这是我第一次在 PyTorch 中编写/实验条件 GAN 实现。我使用了大量的在线资源来编写一个常规的 GAN，效果非常好。我进行了修改以制作条件 GAN，其关键代码如下：

import torch.nn as nn
class discriminator(nn.Module):
    def __init__(self):
        super(discriminator, self).__init__()
        self.main = nn.Sequential(
            nn.Conv2d(3, 32, kernel_size=3, stride=2, padding=1, bias=False),
            nn.BatchNorm2d(32),
            nn.LeakyReLU(0.1, inplace=True),

            nn.Conv2d(32, 64, kernel_size=4, stride=2, padding=1, bias=False),
            nn.BatchNorm2d(64),
            nn.LeakyReLU(0.1, inplace=True),

            nn.Conv2d(64, 128, kernel_size=4, stride=2, padding=1, bias=False),
            nn.BatchNorm2d(128),
            nn.LeakyReLU(0.1, inplace=True),

            nn.Conv2d(128, 256, kernel_size=4, stride=2, padding=1, bias=False),
            nn.BatchNorm2d(256),
            nn.LeakyReLU(0.1, inplace=True),

            nn.Conv2d(256, 512, kernel_size=4, stride=2, padding=1, bias=False),
            nn.BatchNorm2d(512),
            nn.LeakyReLU(0.1, inplace=True),

            nn.Conv2d(512, 1024, kernel_size=4, stride=2, padding=1, bias=False),
            nn.BatchNorm2d(1024),
            nn.LeakyReLU(0.1, inplace=True),

            nn.Conv2d(1024, 1, kernel_size=4, stride=1, padding=0, bias=False),
            nn.Flatten(),
            nn.Sigmoid()
        )

    def forward(self, x, labels):
        x = torch.cat((x, labels), dim=1)
        return self.main(x)

discriminator = discriminator()
discriminator = to_device(discriminator,device)

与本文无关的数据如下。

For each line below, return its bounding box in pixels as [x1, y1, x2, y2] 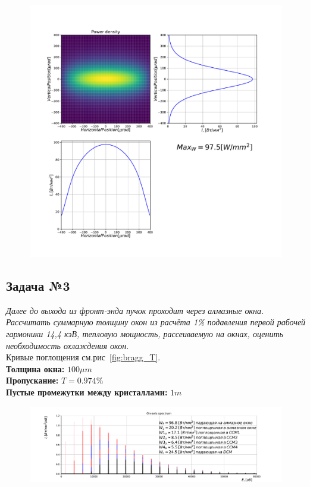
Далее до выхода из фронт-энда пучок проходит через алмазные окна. [6, 304, 264, 316]
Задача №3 [6, 276, 70, 294]
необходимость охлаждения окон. [6, 339, 129, 351]
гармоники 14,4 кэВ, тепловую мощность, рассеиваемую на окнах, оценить [6, 327, 283, 340]
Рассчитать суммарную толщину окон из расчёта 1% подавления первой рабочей [6, 316, 306, 328]
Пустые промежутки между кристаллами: [6, 385, 168, 398]
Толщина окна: [6, 362, 65, 375]
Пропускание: [6, 374, 59, 387]
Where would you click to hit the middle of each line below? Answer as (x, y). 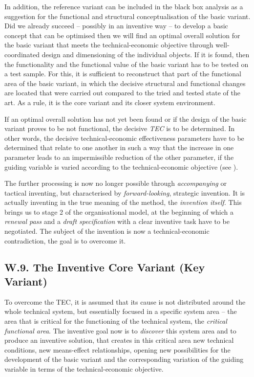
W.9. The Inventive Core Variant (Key (105, 267)
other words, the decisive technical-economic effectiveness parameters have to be (124, 138)
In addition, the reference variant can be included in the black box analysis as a (124, 6)
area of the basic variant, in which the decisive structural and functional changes (125, 83)
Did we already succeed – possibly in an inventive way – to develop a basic (116, 26)
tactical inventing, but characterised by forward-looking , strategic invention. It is (125, 192)
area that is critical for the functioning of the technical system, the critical (116, 321)
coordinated (22, 54)
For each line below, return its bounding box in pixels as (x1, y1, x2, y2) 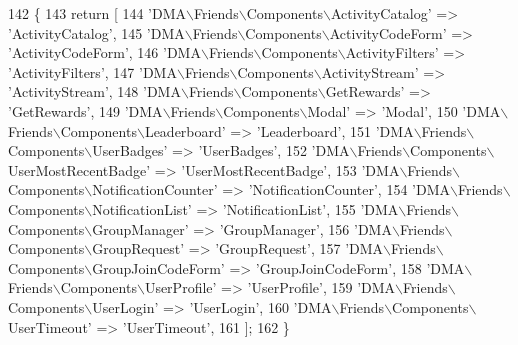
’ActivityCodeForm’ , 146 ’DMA (8, 42, 201, 63)
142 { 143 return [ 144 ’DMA (8, 3, 187, 23)
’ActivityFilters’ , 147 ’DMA (8, 61, 177, 82)
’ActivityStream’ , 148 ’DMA (8, 81, 181, 102)
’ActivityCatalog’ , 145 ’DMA (8, 22, 185, 43)
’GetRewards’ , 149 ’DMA (8, 100, 163, 121)

class generator(nn.Module):
    def __init__(self, latent_dim):
        super(generator, self).__init__()
        self.main = nn.Sequential(
            nn.ConvTranspose2d(latent_dim, 1024, kernel_size=4, stride=1, padding=0, bias=False),
            nn.BatchNorm2d(1024),
            nn.LeakyReLU(0.1, inplace=True),

            nn.ConvTranspose2d(1024, 512, kernel_size=4, stride=2, padding=1, bias=False),
            nn.BatchNorm2d(512),
            nn.LeakyReLU(0.1, inplace=True),

            nn.ConvTranspose2d(512, 256, kernel_size=4, stride=2, padding=1, bias=False),
            nn.BatchNorm2d(256),
            nn.LeakyReLU(0.1, inplace=True),

            nn.ConvTranspose2d(256, 128, kernel_size=4, stride=2, padding=1, bias=False),
            nn.BatchNorm2d(128),
            nn.LeakyReLU(0.1, inplace=True),

            nn.ConvTranspose2d(128, 64, kernel_size=4, stride=2, padding=1, bias=False),
            nn.BatchNorm2d(64),
            nn.LeakyReLU(0.1, inplace=True),

            nn.ConvTranspose2d(64, 32, kernel_size=4, stride=2, padding=1, bias=False),
            nn.BatchNorm2d(32),
            nn.LeakyReLU(0.1, inplace=True),

            nn.ConvTranspose2d(32, 3, kernel_size=4, stride=2, padding=1, bias=False),
            nn.Tanh()
        )

    def forward(self, z, labels):
        x = torch.cat((z, labels), dim=1)
        return self.main(x)
   
generator = generator(latent_sz)
generator = to_device(generator,device)

def train_discriminator(real_images, real_labels, opt_d):
    opt_d.zero_grad()

    real_preds = discriminator(real_images, real_labels)
    real_targets = torch.ones(real_images.size(0), 1, device=device)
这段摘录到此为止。